SB1001 amended provisions related to a credit against or a refund of an overpayment of corporate franchise or income taxes.

Gov. Gary Herbert vetoed the original version of the bill, SB94, because the effective date of the bill meant the cost of implementation was not funded and not prioritized as part of the budget process.

The tax policy also is intended to be retroactive to January 2015, but the effective date is not until 2017, so the bill creates inconsistency and "needlessly complicates its implementation," Herbert said.

SB1001 made technical changes to address the governor's concerns, and it will take effect upon approval by the governor.

"The governor was wise in his decision," said the bill's sponsor, Sen. Howard Stephenson, R-Draper. "It would have required the tax commission to hold refunds for a year or a year and a half for people who had those refunds owed to them."

Upon the governor's approval, the bill will equalize refunds to have the same window of statute of limitations as government deficiencies.

"So if you owe the government money, you have the same window of liability as when the government owes you money," Stephenson said.

SB1002 amends statutory qualifications for the Medicaid inspector general.

It strikes from the law's code that the person appointed as inspector general "be a certified public accountant or a certified internal auditor," as well as have at least seven years' experience.

The previous Medicaid inspector general's term expired the end of last year, and the governor's office has not yet found an applicant to fill the role, said Sen. Deidre Henderson, R-Spanish Fork, the bill's sponsor.


Some of the current law's requirements "arbitrarily screen out otherwise qualified people," Henderson said.

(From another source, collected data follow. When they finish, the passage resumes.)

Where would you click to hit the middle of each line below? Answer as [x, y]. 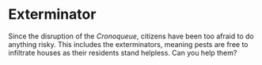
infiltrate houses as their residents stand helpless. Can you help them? [123, 52]
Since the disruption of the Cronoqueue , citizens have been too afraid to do [131, 36]
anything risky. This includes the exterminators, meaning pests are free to [128, 44]
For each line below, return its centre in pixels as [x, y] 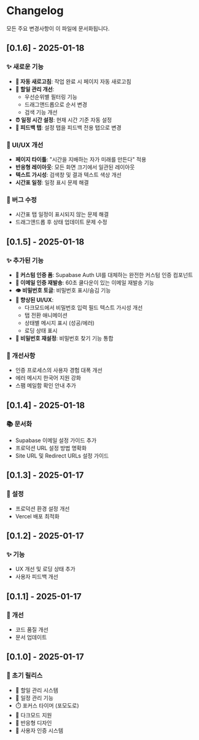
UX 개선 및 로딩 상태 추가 [45, 569]
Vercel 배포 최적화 [37, 516]
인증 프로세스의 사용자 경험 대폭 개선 [59, 370]
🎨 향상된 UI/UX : [34, 300]
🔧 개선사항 [21, 356]
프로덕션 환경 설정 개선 [42, 508]
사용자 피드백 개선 [37, 577]
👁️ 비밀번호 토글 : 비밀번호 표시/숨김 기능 [63, 290]
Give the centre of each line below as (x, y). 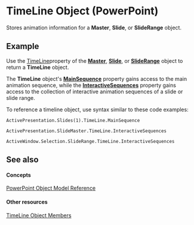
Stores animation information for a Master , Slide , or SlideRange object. (94, 28)
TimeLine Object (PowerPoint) (82, 11)
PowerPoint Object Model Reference (51, 188)
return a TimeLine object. (38, 67)
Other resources (27, 202)
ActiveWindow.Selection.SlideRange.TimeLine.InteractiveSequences (90, 141)
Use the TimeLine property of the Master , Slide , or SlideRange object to (95, 60)
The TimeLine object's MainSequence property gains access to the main (96, 78)
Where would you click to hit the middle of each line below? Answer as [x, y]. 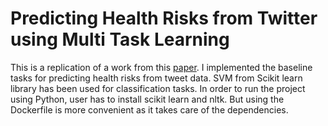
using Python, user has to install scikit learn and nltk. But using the [147, 99]
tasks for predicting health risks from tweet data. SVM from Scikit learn [156, 78]
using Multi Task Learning [120, 39]
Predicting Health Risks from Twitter [164, 18]
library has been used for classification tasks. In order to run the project [158, 88]
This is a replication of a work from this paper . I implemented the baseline [161, 67]
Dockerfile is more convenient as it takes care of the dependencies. [149, 109]
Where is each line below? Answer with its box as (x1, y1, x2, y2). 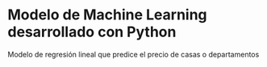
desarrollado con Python (7, 23, 177, 41)
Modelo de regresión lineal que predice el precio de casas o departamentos (7, 49, 260, 59)
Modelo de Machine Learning (7, 6, 207, 24)
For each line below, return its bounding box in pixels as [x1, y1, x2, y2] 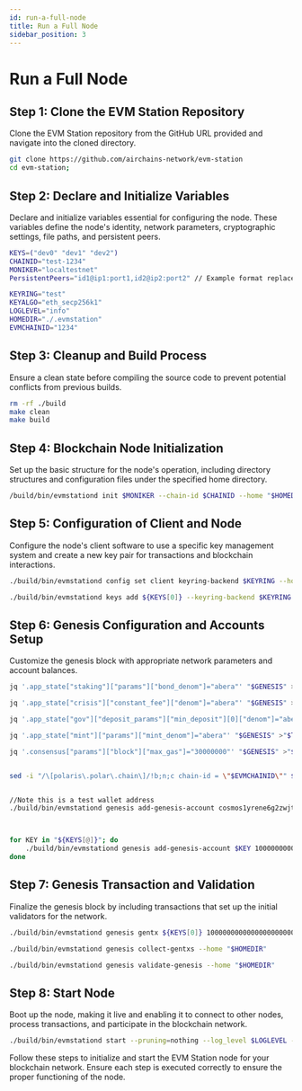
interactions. [9, 559, 56, 570]
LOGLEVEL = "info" [9, 306, 70, 315]
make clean [9, 407, 50, 416]
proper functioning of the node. [9, 1071, 126, 1083]
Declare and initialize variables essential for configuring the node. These [9, 212, 278, 223]
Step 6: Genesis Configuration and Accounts [9, 617, 265, 633]
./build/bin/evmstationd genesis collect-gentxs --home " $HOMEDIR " [9, 945, 268, 954]
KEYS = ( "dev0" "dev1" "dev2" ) [9, 248, 119, 257]
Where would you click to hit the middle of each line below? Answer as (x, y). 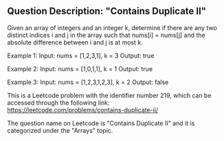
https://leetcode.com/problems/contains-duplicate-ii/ (83, 110)
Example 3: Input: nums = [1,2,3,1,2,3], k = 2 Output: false (88, 82)
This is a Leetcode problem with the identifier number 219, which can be (109, 95)
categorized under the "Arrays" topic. (60, 130)
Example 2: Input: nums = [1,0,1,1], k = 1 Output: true (80, 68)
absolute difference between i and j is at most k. (75, 42)
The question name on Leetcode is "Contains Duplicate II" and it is (101, 123)
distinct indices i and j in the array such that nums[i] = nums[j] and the (107, 35)
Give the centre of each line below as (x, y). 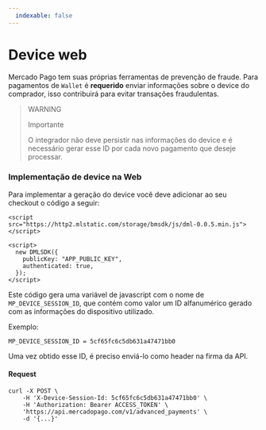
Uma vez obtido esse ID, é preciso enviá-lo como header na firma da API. (128, 356)
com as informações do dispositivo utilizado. (81, 311)
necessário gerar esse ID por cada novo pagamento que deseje (132, 148)
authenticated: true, (58, 266)
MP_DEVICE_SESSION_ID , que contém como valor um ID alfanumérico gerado (130, 303)
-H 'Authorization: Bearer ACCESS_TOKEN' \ (96, 405)
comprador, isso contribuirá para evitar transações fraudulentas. (114, 94)
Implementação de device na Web (75, 177)
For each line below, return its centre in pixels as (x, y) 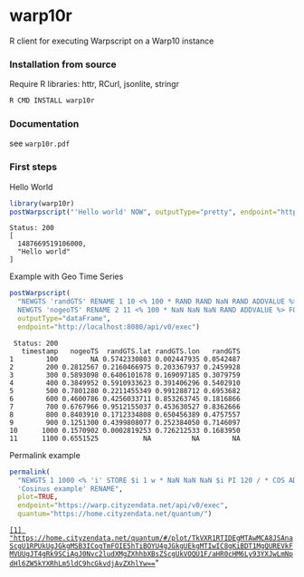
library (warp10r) (42, 203)
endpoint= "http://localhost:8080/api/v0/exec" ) (109, 327)
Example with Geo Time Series (66, 276)
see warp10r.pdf (40, 144)
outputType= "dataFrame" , (64, 319)
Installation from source (63, 64)
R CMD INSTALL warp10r (52, 101)
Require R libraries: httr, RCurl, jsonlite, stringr (94, 84)
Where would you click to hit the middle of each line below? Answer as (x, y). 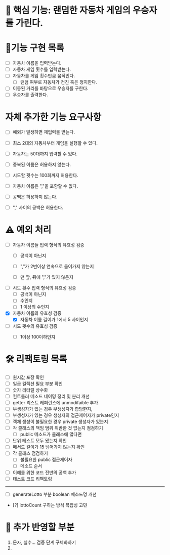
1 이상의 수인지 (35, 307)
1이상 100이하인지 (38, 336)
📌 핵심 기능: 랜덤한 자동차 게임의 (68, 10)
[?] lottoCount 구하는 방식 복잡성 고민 (50, 505)
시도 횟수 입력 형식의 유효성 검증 (44, 288)
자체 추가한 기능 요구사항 (53, 117)
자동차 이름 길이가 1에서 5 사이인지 (54, 320)
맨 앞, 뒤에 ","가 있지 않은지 (47, 277)
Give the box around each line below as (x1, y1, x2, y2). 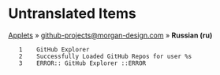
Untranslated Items (8, 5, 136, 23)
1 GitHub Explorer (18, 45, 90, 53)
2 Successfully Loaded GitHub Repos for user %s (18, 52, 192, 60)
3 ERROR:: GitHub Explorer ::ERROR (18, 59, 147, 67)
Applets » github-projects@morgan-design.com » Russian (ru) (8, 30, 213, 40)
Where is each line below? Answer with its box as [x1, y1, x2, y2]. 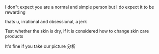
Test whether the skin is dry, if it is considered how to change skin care [5, 28, 149, 34]
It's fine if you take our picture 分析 [5, 43, 76, 49]
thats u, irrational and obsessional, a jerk [5, 19, 87, 24]
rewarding [5, 9, 26, 15]
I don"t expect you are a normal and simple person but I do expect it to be [5, 4, 155, 10]
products [5, 34, 24, 39]
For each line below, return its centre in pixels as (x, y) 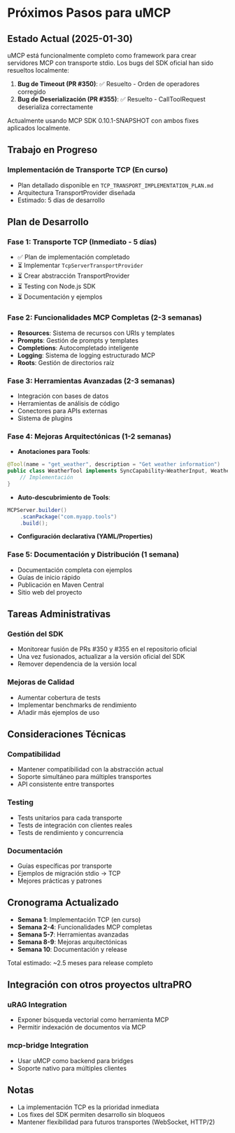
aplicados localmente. (39, 128)
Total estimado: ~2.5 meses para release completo (80, 962)
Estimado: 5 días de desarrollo (61, 200)
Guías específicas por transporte (65, 866)
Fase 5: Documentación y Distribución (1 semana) (93, 555)
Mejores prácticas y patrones (60, 881)
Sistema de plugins (45, 418)
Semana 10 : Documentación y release (72, 949)
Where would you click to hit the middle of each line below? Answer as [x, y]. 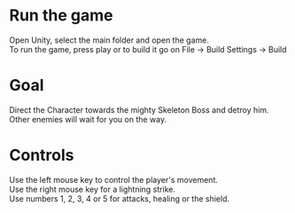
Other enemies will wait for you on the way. [88, 119]
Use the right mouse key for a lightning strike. [92, 189]
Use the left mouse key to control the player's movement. [114, 179]
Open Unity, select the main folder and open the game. [109, 40]
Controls [42, 155]
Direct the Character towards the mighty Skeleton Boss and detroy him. [139, 110]
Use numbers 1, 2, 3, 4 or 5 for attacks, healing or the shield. [120, 198]
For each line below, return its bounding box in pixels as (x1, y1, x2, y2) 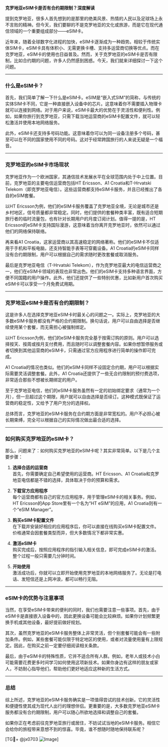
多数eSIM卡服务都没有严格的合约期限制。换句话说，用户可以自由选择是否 (5, 318, 156, 324)
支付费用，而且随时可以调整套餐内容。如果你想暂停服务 (44, 341, 158, 347)
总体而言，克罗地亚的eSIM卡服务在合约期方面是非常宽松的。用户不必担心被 (5, 411, 160, 417)
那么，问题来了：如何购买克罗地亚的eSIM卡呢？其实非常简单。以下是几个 (5, 448, 156, 454)
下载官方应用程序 (12, 488, 48, 494)
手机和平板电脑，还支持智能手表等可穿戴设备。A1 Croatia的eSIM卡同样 (13, 245, 159, 251)
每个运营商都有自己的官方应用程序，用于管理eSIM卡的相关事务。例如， (12, 494, 159, 500)
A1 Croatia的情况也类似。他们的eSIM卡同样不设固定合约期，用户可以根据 (5, 364, 155, 370)
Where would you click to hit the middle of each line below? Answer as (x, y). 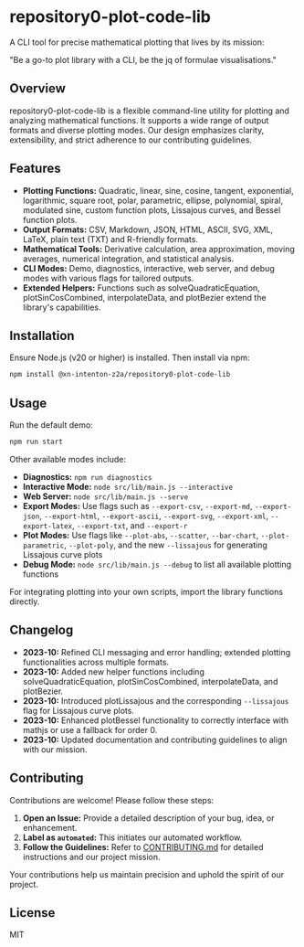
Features (35, 169)
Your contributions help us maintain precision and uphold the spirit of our (147, 874)
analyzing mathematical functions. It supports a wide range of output (139, 120)
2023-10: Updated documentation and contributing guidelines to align (155, 740)
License (32, 913)
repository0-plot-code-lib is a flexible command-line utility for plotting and (150, 111)
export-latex (47, 526)
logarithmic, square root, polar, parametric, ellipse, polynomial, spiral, (153, 200)
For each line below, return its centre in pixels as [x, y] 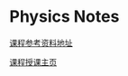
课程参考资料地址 [41, 43]
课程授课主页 [33, 62]
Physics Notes [64, 17]
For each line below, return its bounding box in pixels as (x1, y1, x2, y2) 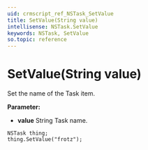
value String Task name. (17, 117, 88, 125)
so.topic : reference (7, 36, 68, 43)
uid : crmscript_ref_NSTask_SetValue (7, 10, 114, 17)
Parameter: (7, 103, 40, 112)
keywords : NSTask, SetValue (7, 29, 89, 37)
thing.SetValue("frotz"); (7, 136, 82, 143)
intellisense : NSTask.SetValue (7, 23, 98, 30)
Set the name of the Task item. (7, 89, 96, 98)
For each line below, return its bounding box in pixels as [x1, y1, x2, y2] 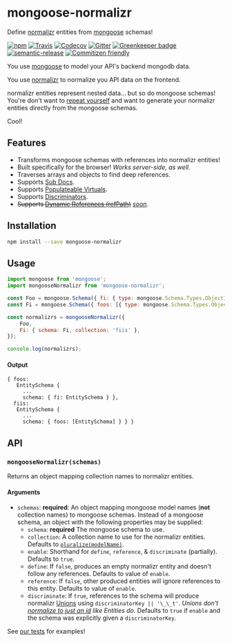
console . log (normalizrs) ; [7, 345, 81, 353]
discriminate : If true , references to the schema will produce [27, 591, 200, 600]
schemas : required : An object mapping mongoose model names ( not [17, 503, 211, 512]
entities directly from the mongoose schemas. [7, 103, 138, 112]
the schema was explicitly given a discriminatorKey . [27, 614, 177, 622]
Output [7, 361, 28, 369]
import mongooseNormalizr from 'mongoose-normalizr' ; [7, 282, 166, 289]
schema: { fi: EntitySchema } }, [22, 394, 119, 401]
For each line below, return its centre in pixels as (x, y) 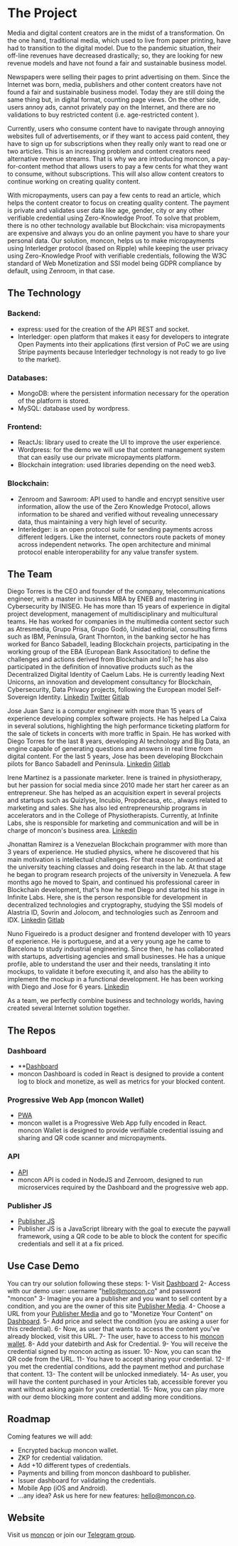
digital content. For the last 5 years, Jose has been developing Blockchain (115, 757)
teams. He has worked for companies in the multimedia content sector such (118, 621)
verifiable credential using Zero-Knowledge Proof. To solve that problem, (114, 218)
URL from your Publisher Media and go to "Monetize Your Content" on (110, 1313)
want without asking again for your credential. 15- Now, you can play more (116, 1389)
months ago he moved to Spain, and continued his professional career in (114, 882)
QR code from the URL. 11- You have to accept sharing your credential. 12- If (119, 1359)
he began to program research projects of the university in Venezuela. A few (119, 875)

"(This will ensure) we have a robust pool of applicants and get the very best qualified person by casting this net a little wider," she said.

SB1003 makes technical changes to provisions regarding criminal offenses and criminal penalties that were amended by HB348, the criminal justice reform bill.

It amends the bill's language regarding the penalty for failing to provide notice regarding damage to an unattended vehicle. In HB348's terminology, it had inadvertently changed the penalty of two other offenses, including offenses for leaving the scene in the event of bodily injury or death, to a class C misdemeanor.

"That was not the intent," said Sen. Stuart Adams, R-Layton.

The bill corrects the language to only change the penalty for failing to provide notice regarding damage to an unattended vehicle from a class B misdemeanor to a class C misdemeanor.

The bill also amend technical definitions related to a person convicted of certain controlled substances.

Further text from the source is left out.